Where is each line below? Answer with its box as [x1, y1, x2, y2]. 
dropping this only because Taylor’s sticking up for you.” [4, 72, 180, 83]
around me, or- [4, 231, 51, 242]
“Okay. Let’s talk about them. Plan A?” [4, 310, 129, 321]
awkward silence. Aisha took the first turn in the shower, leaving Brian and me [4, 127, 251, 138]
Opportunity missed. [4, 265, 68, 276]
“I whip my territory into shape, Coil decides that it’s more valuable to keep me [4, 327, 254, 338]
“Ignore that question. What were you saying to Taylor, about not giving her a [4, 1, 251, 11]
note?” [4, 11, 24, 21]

□ □ □ □ □

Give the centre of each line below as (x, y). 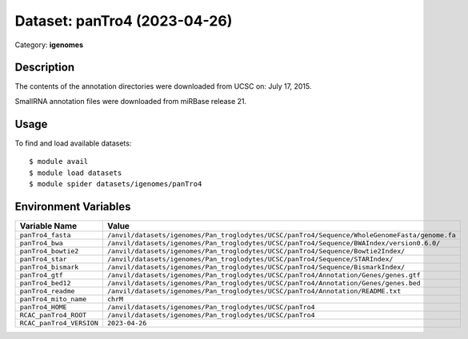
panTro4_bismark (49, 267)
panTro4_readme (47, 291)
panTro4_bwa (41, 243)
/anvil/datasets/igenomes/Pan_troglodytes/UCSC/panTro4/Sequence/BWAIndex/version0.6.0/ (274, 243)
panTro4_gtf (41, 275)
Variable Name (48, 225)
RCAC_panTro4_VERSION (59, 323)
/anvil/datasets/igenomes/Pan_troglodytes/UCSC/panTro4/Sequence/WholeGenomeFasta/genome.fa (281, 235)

□ □ □ □ □

Identify every line above with the string "datasets" in it. Copy those lines.

#### Answer for this exercise
/anvil/datasets/igenomes/Pan_troglodytes/UCSC/panTro4/Sequence/BWAIndex/version0.6.0/ (274, 243)
/anvil/datasets/igenomes/Pan_troglodytes/UCSC/panTro4/Sequence/WholeGenomeFasta/genome.fa (281, 235)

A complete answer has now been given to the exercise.